PROBLEM STATEMENT:
Write out the entire listing below exactly, with the pictures left out.

DATA SHOWN:
* * *

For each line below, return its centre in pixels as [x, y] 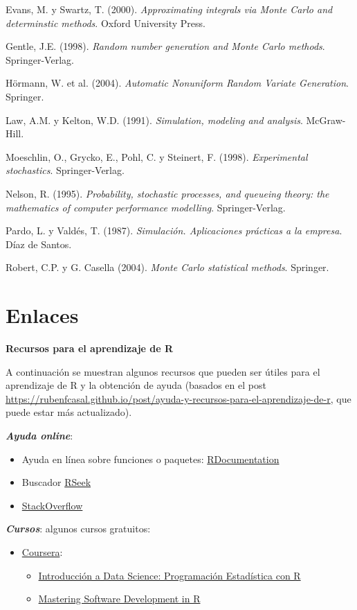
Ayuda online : [39, 435]
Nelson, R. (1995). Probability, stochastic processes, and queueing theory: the [167, 193]
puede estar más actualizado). [69, 412]
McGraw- [326, 120]
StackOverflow [52, 505]
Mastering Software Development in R [119, 599]
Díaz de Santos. [39, 244]
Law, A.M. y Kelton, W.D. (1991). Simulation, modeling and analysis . [154, 120]
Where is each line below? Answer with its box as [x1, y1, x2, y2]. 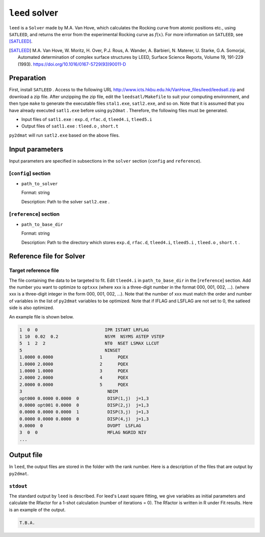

* * *

ANSWER SECTION:
For each line below, return its centre in pixels as [x, y] 
Ayuda online : [39, 435]
Nelson, R. (1995). Probability, stochastic processes, and queueing theory: the [167, 193]
puede estar más actualizado). [69, 412]
McGraw- [326, 120]
StackOverflow [52, 505]
Mastering Software Development in R [119, 599]
Díaz de Santos. [39, 244]
Law, A.M. y Kelton, W.D. (1991). Simulation, modeling and analysis . [154, 120]
Where is each line below? Answer with its box as [x1, y1, x2, y2]. 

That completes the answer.